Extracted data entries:
"""

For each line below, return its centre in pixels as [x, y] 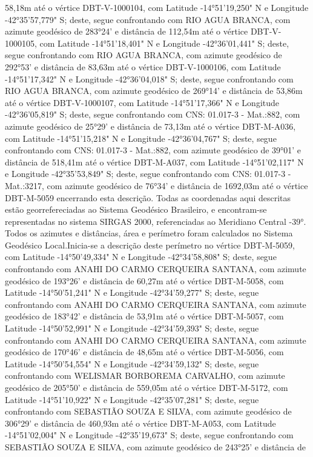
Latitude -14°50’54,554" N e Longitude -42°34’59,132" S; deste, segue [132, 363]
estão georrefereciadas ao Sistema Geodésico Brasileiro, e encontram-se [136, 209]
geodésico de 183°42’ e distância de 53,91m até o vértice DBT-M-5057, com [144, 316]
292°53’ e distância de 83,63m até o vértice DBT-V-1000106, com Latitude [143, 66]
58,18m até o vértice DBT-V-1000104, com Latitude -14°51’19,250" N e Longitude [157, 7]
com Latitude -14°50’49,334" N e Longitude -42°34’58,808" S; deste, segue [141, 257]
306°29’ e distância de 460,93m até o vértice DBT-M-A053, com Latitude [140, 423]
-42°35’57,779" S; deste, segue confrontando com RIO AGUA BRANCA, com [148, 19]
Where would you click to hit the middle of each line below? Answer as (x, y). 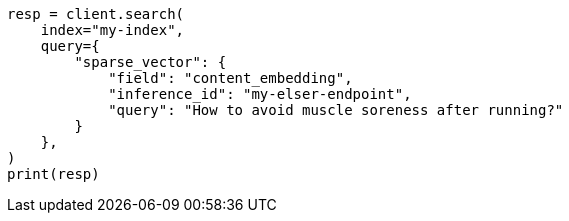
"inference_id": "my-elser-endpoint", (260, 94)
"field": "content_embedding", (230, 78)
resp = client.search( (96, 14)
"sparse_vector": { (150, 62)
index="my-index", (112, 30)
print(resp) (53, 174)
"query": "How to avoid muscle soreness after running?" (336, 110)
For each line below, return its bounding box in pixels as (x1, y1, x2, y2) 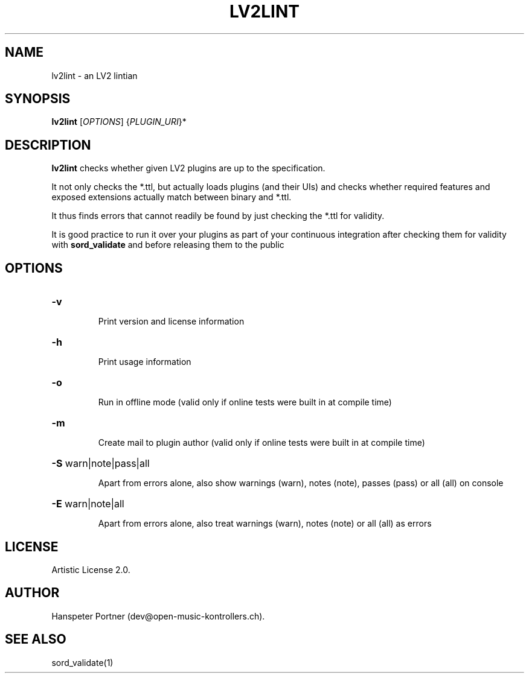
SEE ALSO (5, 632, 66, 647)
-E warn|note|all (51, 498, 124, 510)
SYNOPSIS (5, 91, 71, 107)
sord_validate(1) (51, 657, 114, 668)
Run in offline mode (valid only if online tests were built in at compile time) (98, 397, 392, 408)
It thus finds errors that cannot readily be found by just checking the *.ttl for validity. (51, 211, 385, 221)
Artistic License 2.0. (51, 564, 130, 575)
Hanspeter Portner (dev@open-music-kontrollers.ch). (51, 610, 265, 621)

"""
"""

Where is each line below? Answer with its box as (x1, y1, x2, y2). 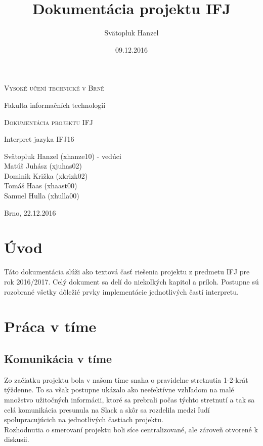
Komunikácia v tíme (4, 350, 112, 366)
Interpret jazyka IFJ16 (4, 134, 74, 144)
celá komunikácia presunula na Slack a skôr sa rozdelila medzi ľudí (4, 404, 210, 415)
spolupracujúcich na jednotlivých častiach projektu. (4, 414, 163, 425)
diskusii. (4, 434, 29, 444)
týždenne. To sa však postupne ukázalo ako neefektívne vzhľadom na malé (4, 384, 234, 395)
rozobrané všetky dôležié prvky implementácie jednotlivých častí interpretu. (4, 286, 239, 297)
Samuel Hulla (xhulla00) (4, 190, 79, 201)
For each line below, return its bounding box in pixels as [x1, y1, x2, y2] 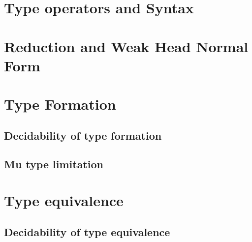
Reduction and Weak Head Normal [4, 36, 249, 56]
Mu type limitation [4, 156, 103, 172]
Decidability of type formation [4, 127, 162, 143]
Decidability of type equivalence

"""

- **Requirement**:
For the word "Longitude", go through the records and show each line that carries it.

- **Solution to the problem**:
Latitude -14°50’54,554" N e Longitude -42°34’59,132" S; deste, segue [132, 363]
58,18m até o vértice DBT-V-1000104, com Latitude -14°51’19,250" N e Longitude [157, 7]
com Latitude -14°50’49,334" N e Longitude -42°34’58,808" S; deste, segue [141, 257]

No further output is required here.